Hello Again Everyone!!

I had long since wanted to visit this hermitage, that’s in associate with Haeinsa Temple, ever since I first visited Gaya-san National Park back in 2004. This hermitage is the first that you see as you near Haeinsa Temple. And this time, while visiting Haeinsa Temple, I took the time to visit this unique hermitage.

When you first approach Gilsangam Hermitage (길상암) from the parking lot, you’ll first notice a stone courtyard with two tall statues and a pagoda. It’s only after a second glance that you’ll actually notice the hermitage spread out over the face of the neighbouring mountainside. The first ten metre tall stone statue is Mireuk-bul (The Future Buddha). He is surrounded by a semi-circle of various Buddhas and Bodhisattvas including Gwanseeum-bosal (The Bodhisattva of Compassion). Up a small set of stairs to the right is the next ten metre tall stone Buddha. This Buddha looks to be Yaksayorae-bul (The Buddha of Medicine) as he’s holding a jar in his left hand. Again, Yaksayorae-bul is surrounded by another semi-circle of larger stone statues of various Buddhas and Bodhisattvas. And the far right side of this imposing stone courtyard is a five-tier stone pagoda. Next to this massive structure is a gentle statue of Jijang-bosal (The Bodhisattva of the Afterlife).
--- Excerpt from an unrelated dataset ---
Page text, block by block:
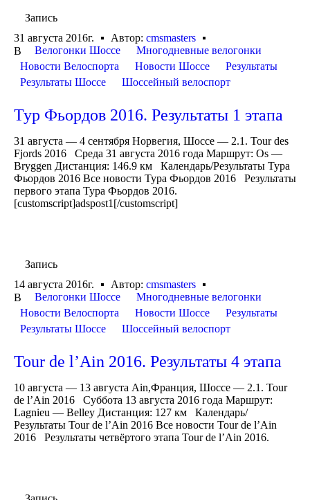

Left of this stone courtyard of statues and a pagoda are the brown stairs that lead up to the clinging hermitage buildings and grounds. Halfway up the first set of stairs, both to the right and left, are the monks’ facilities, which include the dorms and kitchen. These are strictly off-limits. As you ascend the rest of the first set of stairs, you’ll be greeted by the hermitage’s main hall. The exterior of the hall is largely unadorned. Believing the neighbouring shrine hall on the right, perched above the main hall on the next mountain terrace, to be that of either a Samseong-gak shaman shrine hall or the San shin-gak Mountain spirit hall, I decided to hold off on entering the main hall.
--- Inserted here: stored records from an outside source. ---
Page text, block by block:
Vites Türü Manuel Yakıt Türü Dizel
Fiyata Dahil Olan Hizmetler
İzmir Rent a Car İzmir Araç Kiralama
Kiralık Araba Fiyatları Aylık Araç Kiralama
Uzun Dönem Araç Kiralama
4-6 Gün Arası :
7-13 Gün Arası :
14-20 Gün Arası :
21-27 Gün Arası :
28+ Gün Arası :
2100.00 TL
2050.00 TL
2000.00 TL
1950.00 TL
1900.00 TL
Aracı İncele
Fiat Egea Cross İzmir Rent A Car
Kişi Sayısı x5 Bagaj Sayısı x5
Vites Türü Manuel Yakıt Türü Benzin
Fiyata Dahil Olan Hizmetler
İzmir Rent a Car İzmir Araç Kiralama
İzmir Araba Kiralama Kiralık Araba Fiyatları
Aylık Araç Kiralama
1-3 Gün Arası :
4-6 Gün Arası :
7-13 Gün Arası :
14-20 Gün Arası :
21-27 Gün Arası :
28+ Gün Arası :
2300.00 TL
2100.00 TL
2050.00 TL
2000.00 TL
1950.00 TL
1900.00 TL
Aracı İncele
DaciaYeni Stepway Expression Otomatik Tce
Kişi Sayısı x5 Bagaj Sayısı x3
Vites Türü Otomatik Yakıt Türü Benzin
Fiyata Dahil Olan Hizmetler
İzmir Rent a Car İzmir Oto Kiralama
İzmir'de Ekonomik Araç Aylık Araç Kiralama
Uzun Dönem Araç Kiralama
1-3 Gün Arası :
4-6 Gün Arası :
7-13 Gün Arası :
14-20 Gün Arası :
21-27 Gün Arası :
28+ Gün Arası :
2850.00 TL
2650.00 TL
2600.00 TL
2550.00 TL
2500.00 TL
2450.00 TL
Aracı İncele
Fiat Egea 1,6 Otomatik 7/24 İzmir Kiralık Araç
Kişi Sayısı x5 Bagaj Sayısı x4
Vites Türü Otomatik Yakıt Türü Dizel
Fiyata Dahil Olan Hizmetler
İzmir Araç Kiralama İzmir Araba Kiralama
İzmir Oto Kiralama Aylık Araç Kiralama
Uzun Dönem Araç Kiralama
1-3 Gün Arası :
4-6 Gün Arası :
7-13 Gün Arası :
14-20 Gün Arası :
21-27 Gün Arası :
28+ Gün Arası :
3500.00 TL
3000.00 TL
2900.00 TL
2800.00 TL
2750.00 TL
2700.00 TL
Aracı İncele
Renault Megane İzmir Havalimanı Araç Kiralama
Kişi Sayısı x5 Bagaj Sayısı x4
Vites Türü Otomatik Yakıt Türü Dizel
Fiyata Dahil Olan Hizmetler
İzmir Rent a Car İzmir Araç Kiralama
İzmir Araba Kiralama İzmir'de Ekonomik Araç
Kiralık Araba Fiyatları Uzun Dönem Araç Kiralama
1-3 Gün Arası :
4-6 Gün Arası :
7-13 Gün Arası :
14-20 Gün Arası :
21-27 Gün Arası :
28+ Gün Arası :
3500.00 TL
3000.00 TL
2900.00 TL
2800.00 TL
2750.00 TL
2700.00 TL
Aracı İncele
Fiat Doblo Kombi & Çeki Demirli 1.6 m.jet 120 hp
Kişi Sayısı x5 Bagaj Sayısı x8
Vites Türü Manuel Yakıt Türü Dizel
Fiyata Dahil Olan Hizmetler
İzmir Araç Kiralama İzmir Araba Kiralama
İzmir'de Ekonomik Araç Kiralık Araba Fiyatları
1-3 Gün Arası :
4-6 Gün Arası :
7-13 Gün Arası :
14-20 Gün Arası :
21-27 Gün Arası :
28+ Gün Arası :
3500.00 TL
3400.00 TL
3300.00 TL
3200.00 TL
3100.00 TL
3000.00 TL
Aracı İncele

The shrine hall perched slightly above the main hall to the right isn’t in fact a shaman shrine hall; but instead, it’s an odd little building. Again, the exterior of this hall, much like the main hall, is unadorned with any paintings; however, the interior is quite different. The triad sitting on the main altar is centred by Seokgamoni-bul (The Historical Buddha). Now, that isn’t the strange part about the hall. What is strange is that the triad is surrounded by a hall of stone statues both big and small. These statues are almost always the Nahan (The disciples of the Historical Buddha). But these stone statues certainly didn’t look like the Nahan. Instead, they simply seemed to be decorative statues. But upon closer inspection, these atypical statues that almost have Buddha-like features, were in fact the Nahan. Confusing, but true.

In front of this hall is a beautifully ornate seven-tier stone pagoda with tiny bells on each angle. And it was out in front of the this Nahan-jeon that I noticed a rock staircase to the right of the shrine hall that led further up the mountain’s face. I must have taken about five minutes just eye-balling the mountainside to see if these stairs were nothing more than a hiking trail, or in fact an extension of Gilsangam Hermitage.
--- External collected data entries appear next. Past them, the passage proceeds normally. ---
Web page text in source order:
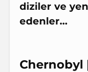
diziler ve
edenler…
Chernobyl
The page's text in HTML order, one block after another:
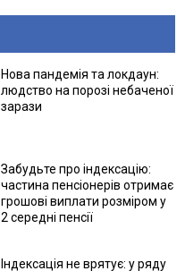
Нова пандемія та локдаун:
людство на порозі небаченої
зарази
Забудьте про індексацію:
частина пенсіонерів отримає
грошові виплати розміром у
2 середні пенсії
Індексація не врятує: у ряду
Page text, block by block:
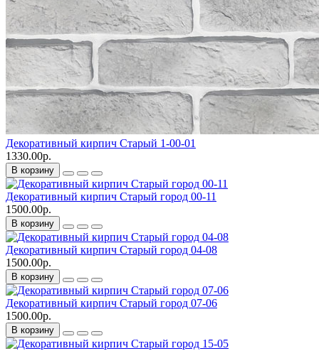
Декоративный кирпич Старый 1-00-01
1330.00р.
В корзину
Декоративный кирпич Старый город 00-11
1500.00р.
В корзину
Декоративный кирпич Старый город 04-08
1500.00р.
В корзину
Декоративный кирпич Старый город 07-06
1500.00р.
В корзину

Chancing it, I decided to see where the stairs led me. If I thought that the first flight of stairs were steep and plentiful that led me up to the main hall, this second set of stairs put the first to shame. Halfway up the set of stairs, I came to a watering hole. I guess even the people that built the stone staircase realized it was quite a climb. But it’s from this vantage point that you finally realize there is actually a shrine hall further up the mountain. Another amazing thing at this watering hole is a sign marker written in Chinese characters that translates as “Big Awakening Spring.” The title of the stone marker is self-explanatory inside the hermitage grounds.

Climbing the second half of the steep second set of stairs, and near the peak of the granite mountain, you’ll finally arrive at the crowning shrine hall at Gilsangam Hermitage. Sitting outside this hall is a compact bronze bell. And again, the exterior of this hall is unadorned. But inside this hall weren’t the shaman deities, like I expected; but instead, there was a triad of foreign looking Buddhas and Bodhisattvas on the main altar. The central Buddha was adorned with a golden cape. And without being able to see his mudra, it’s impossible to indentify which Buddha he is meant to represent. Surrounding this main altar are more traditional looking miniature figures on each of the three walls of the hall.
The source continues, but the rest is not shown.